September 12, 2003
Another unconvincing defense of MEChA

Why is it that all those who try to stick up for MEChA come off so ... unconvincing? The latest attempt to defend MEChA comes from Los Angeles Times Associate Editor Frank del Olmo: Mechistas? It's Mucho Ado About Nada [registration required. There is also a copy here]

It shouldn't surprise anyone who reads this column that I was active in the again-controversial Latino student group MEChA during my college days.
He claims that as a student and MEChA activist at UCLA and Cal State Northridge all he wanted was to "help get more Latinos into college" and that turning the Southwest United States into a Chicano homeland was not on his agenda. Fair enough.
But that has not stopped some folks from trying to equate MEChA with hate groups like the Ku Klux Klan. Some of these claims are based on genuine confusion, such as attributing offensive political slogans once used by other Chicano groups ("For the race, everything. Outside the race, nothing") to MEChA.

Of course, the rhetoric some then-Mechistas used was overblown.

Is he seriously denying that MEChA has ever used the "For the race..." slogan and that any overblown MEChista rhetoric is only from the past.

A quick peak at, say, the website of the MEChA chapter at Del Olmo's alma mater, Cal State Northridge, reveals a page of links to documents under the heading:

All Nationally recognized MEChA chapters understand that our founding documents are the fundamentals to MEChA. They not only guide us through difficult every day conflicts but they are also useful tools that help define our role in institutions of higher learning.
These documents include El Plan Espiritual de Aztlán, which contains the phrase: Por La Raza todo. Fuera de La Raza nada, along with a bunch of other bizarre stuff such as "We do not recognize capricious frontiers on the bronze continent". So maybe it's easy to see why so many would be genuinely confused into attributing the "offensive political slogan" and "overblown rhetoric" to today's MEChA instead of to some other organizations from the 1960s.

Frank del Olmo is the Associate Editor of the Los Angeles Times. From his prominent listing in the editorial directory, I assume that's a fairly responsible position. How does one explain that such a senior journalist would make statements that are both central to his argument and so blatantly and verifiably false? Either he lied, he wasn't observant enough to pick up on what was happening around him in MEChA, and/or he failed to do the most basic research. Whatever the cause, it's a pretty sorry reflection on MEChA, del Olmo and the Los Angeles Times.

Posted by Stefan Sharkansky at September 12, 2003 07:00 AM
Comments

One thing that you can definitely say about MEChA is that you can't generalize about the organization based upon the experiences of any one person. Syndicated columnist Ruben Navarette thought of an interesting way to calm the fears of "nativist conservatives". He characterized MEChA as ". . . a rickety organization that is totally ineffective and irrelevant in the modern day." He describes meetings as including a lot of in-fighting, sometimes sparked by disputes over who is "more Mexican" than someone else in the group. He characterizes the concept of a homeland called Aztlan as "Absurdia" and attributes the fears of the "nativists" to demographic changes.

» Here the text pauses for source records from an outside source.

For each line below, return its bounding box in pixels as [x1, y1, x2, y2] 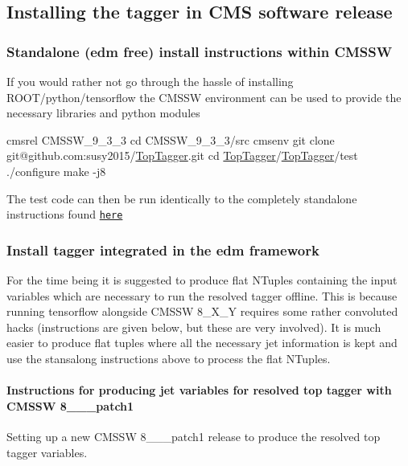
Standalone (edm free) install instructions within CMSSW [6, 41, 393, 61]
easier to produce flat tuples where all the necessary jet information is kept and [6, 334, 398, 351]
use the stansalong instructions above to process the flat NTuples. [6, 350, 331, 366]
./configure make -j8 [6, 162, 106, 179]
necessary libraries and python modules [6, 104, 200, 121]
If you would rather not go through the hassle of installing [6, 73, 294, 89]
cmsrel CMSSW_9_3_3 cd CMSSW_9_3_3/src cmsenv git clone [6, 131, 335, 148]
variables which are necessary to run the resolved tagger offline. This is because [6, 287, 398, 304]
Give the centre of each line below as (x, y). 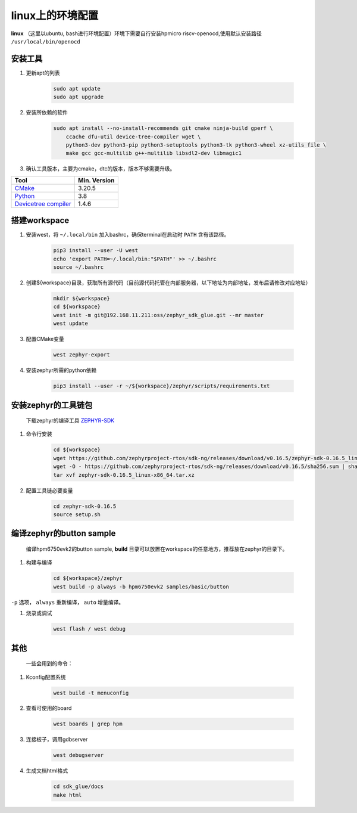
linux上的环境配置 (55, 15)
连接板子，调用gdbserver (57, 740)
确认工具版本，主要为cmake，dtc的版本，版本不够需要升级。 (101, 169)
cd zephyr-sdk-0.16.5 (85, 506)
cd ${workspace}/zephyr (88, 578)
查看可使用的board (49, 708)
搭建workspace (40, 221)
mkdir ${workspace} (82, 298)
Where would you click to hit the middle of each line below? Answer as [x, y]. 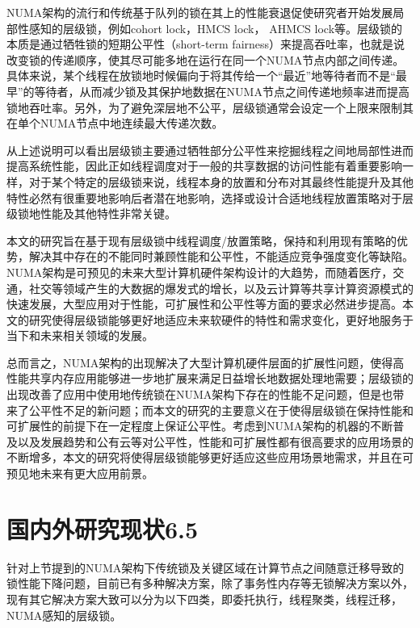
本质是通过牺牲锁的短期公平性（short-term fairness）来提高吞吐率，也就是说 [206, 44]
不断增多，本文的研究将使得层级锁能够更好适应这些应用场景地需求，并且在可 [210, 457]
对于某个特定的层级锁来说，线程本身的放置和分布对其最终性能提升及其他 [221, 181]
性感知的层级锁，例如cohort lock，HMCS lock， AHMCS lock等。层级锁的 [210, 28]
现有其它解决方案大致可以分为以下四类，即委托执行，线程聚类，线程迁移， [204, 599]
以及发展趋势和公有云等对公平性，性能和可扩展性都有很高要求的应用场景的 [215, 441]
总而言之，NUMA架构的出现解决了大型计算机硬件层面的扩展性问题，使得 [200, 362]
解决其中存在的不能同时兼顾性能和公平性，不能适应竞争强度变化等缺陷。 [221, 256]

The work of bloggers may have prompted a change in attitude by another MEChA defender, however. Juan Esparza Loera, editor of Vida en el Valle, wrote a September 8 puff-piece in the Fresno Bee on a high school MEChA chapter ("MEChA not radical club of old"). He commented on September 22 ("Radical language a disservice") concerning a troubling discovery about MEChA. The manifesto "El Plan de Aztlan", the document most often quoted by "ultra-conservatives" in branding MEChA as racist or separatist, is easily available on MEChA websites! Surprise! Esparza pointed out AGAIN that MEChA is now a well-meaning student organization which does much good work in encouraging Latino students to stay in school and in promoting community service.

He states, ". . . as long as MEChA clings to documents with inflammatory and racist writing, it is letting down the very students it tries to help. . . Removing divisive language from its Web sites would be a good start for MEChA."

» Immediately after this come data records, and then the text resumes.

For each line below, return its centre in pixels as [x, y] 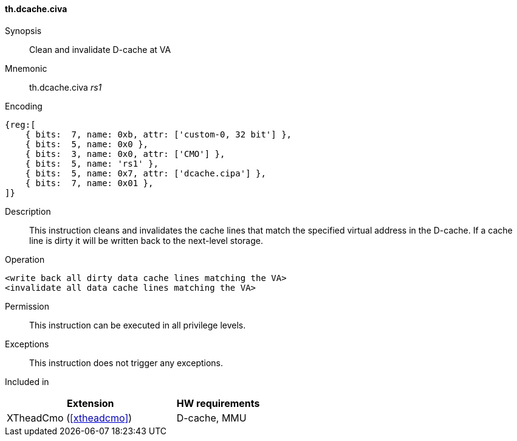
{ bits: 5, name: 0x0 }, [87, 144]
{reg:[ [20, 124]
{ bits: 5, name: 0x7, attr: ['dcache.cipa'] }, [146, 173]
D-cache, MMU [211, 418]
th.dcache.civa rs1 [66, 87]
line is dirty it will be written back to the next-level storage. [146, 240]
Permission [27, 306]
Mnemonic [26, 68]
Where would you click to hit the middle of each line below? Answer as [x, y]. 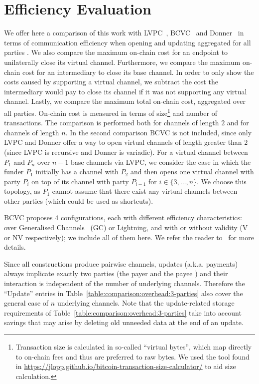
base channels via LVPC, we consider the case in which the [161, 162]
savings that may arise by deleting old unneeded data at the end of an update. [124, 322]
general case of [26, 303]
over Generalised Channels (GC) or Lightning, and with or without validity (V [126, 227]
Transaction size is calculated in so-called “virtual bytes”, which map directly [134, 347]
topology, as [22, 191]
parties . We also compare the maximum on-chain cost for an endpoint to [116, 52]
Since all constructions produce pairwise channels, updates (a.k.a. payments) [121, 263]
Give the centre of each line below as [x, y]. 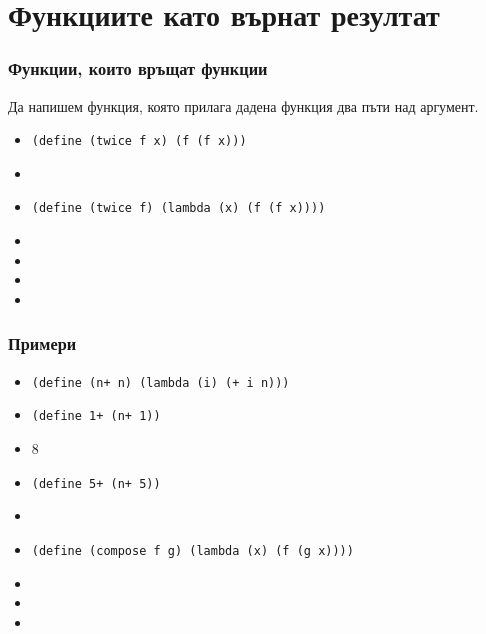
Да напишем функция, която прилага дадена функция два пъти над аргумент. [243, 105]
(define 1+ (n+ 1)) [96, 416]
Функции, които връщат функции [138, 68]
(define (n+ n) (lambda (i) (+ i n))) [160, 382]
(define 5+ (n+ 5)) [96, 483]
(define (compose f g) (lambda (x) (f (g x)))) [192, 550]
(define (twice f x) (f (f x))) [139, 141]
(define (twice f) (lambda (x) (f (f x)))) [178, 208]
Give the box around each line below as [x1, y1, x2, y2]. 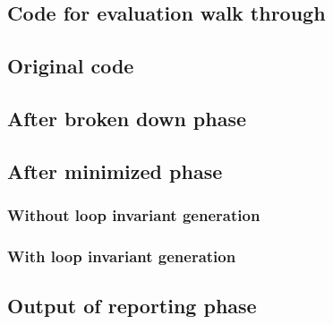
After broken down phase [7, 104, 247, 132]
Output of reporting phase [7, 292, 257, 320]
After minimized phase [7, 157, 223, 184]
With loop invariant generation [7, 244, 236, 267]
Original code [7, 52, 134, 80]
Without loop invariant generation [7, 204, 260, 226]
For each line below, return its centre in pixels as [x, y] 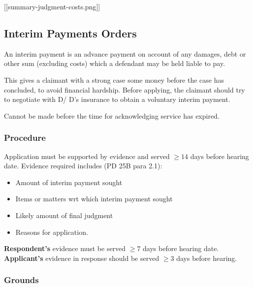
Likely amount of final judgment [64, 215]
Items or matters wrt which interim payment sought [94, 199]
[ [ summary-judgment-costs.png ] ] [52, 6]
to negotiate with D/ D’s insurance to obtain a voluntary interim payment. [117, 99]
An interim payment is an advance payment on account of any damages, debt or [125, 53]
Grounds [21, 280]
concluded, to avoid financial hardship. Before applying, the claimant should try [125, 89]
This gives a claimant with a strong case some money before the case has [114, 80]
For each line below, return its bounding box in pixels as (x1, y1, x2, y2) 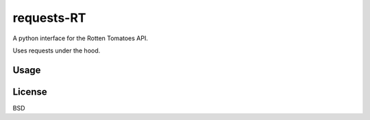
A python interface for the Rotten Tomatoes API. (12, 34, 149, 42)
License (12, 86, 47, 97)
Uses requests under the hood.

A step in the right direction, perhaps. But he reported in the second article talking to someone who seemed reluctant to remove MEChA's "historical documents" from a website. If most current Mechistas aren't interested in the concept of Aztlan any more, why don't "mainstream" MEChA chapters JUST CHANGE THE NAME of their organizations so they don't have to worry about what other MEChA chapters do? Wouldn't this be simpler than trying to defend all 300 or so MEChA chapters? It is hard to predict what kinds of things will make the news concerning an "organization" as loosely organized as MEChA with such militant "founding documents" and with some faculty advisors justifying their existence by promoting activism.

Take for example the Cal State Northridge MEChA chapter's reaction to the Fidel Castro's jailing last spring of non-violent journalists, human rights activists, owners of several independent home-based libraries and other dissidents. After summary trials, many were reportedly given sentences of up to 28 years in the notoriously horrible Cuban prison system. Amnesty International alerted the world to the "unprecedented crackdown on the dissident movement" and many organizations, even in Europe, officially condemned Castro's actions.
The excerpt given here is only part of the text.